> [WHAT THIS TASK INVOLVES]:
Whenever a line contains the string "left", copy it out of the entries.
--- PROVIDED MATERIAL Enclosed Below ---
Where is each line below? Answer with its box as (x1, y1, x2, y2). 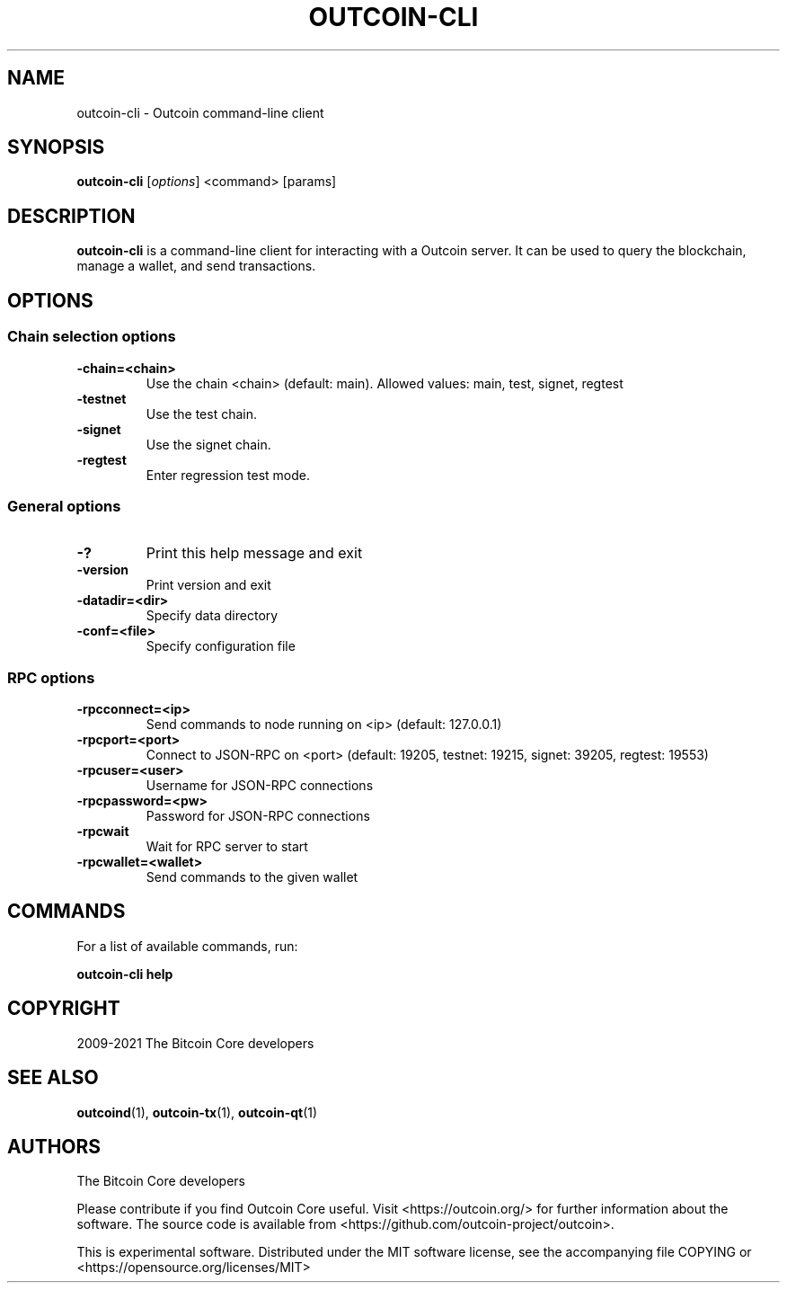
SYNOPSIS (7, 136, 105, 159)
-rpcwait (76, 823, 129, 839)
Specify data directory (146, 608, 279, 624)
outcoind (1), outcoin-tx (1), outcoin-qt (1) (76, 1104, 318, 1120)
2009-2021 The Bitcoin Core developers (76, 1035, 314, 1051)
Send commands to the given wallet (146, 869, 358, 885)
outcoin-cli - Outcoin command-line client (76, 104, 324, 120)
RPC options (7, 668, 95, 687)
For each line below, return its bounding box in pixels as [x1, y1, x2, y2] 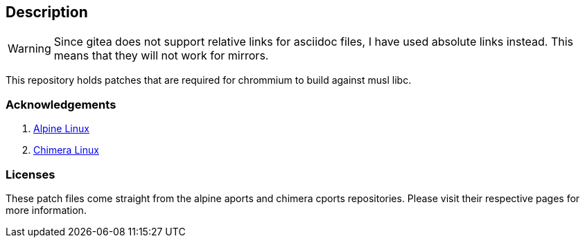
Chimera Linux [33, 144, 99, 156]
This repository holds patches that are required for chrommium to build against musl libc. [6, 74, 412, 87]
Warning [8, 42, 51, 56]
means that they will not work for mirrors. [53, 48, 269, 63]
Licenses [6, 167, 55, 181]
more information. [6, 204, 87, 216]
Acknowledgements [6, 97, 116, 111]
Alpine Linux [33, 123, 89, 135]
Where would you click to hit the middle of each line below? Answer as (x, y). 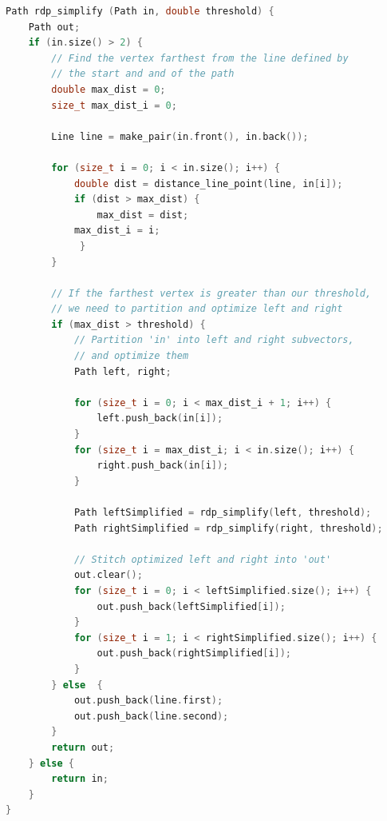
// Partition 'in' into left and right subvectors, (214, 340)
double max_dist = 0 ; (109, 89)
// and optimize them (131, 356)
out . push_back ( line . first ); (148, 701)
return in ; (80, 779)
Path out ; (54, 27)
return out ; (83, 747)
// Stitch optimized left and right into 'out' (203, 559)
--- End of Enclosed PROVIDED MATERIAL ---
> [ANSWER FOR THE TASK]:
// Partition 'in' into left and right subvectors, (214, 340)
// Stitch optimized left and right into 'out' (203, 559)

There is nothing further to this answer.